*Action item*: All that should be output is the block of lines below from the line with "Give the centre" to the line with "𑌹𑍇 𑌯𑌤𑍍𑌤𑌿𑌷𑍍𑌠᳴𑌨𑍍𑌪𑍍𑌰𑌤𑌿 𑌗𑍃", both included, exactly as written.

*Dataset entries*:

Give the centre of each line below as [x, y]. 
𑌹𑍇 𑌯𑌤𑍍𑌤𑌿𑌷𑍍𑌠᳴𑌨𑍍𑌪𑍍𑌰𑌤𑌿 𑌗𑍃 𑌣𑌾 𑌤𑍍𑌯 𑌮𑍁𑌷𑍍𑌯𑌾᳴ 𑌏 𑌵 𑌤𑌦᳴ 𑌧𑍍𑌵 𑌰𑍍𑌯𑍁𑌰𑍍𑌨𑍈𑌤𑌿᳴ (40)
==
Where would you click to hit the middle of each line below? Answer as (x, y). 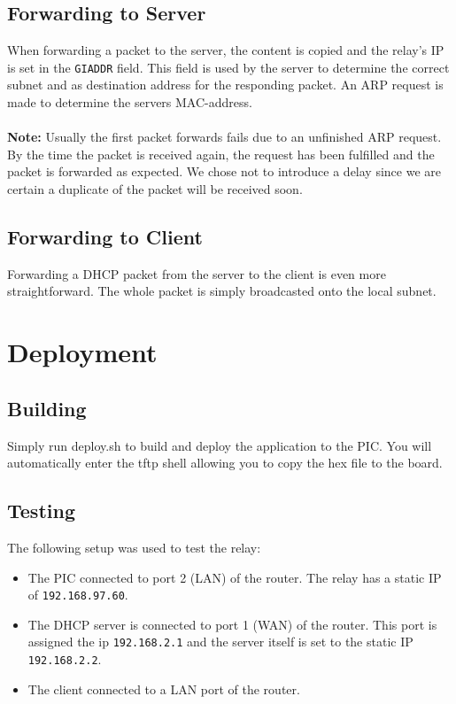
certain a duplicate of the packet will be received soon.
...
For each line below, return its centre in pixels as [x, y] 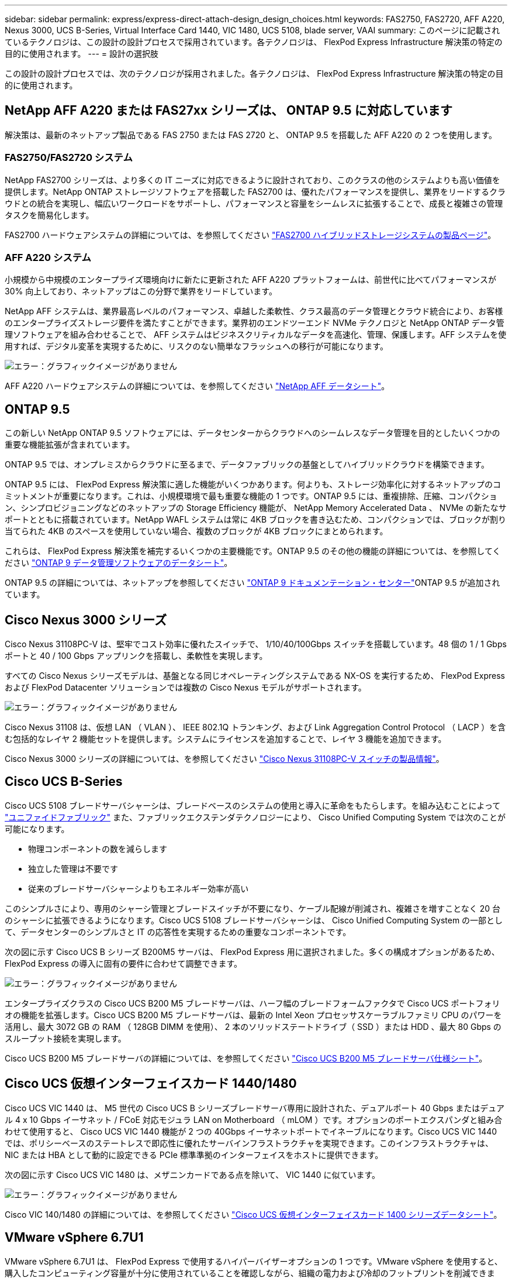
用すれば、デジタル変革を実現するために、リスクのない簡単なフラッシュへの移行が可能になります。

*Exercise solution*:
Give the centre of each line below as [x, y]. 
𑌹𑍇 𑌯𑌤𑍍𑌤𑌿𑌷𑍍𑌠᳴𑌨𑍍𑌪𑍍𑌰𑌤𑌿 𑌗𑍃 𑌣𑌾 𑌤𑍍𑌯 𑌮𑍁𑌷𑍍𑌯𑌾᳴ 𑌏 𑌵 𑌤𑌦᳴ 𑌧𑍍𑌵 𑌰𑍍𑌯𑍁𑌰𑍍𑌨𑍈𑌤𑌿᳴ (40)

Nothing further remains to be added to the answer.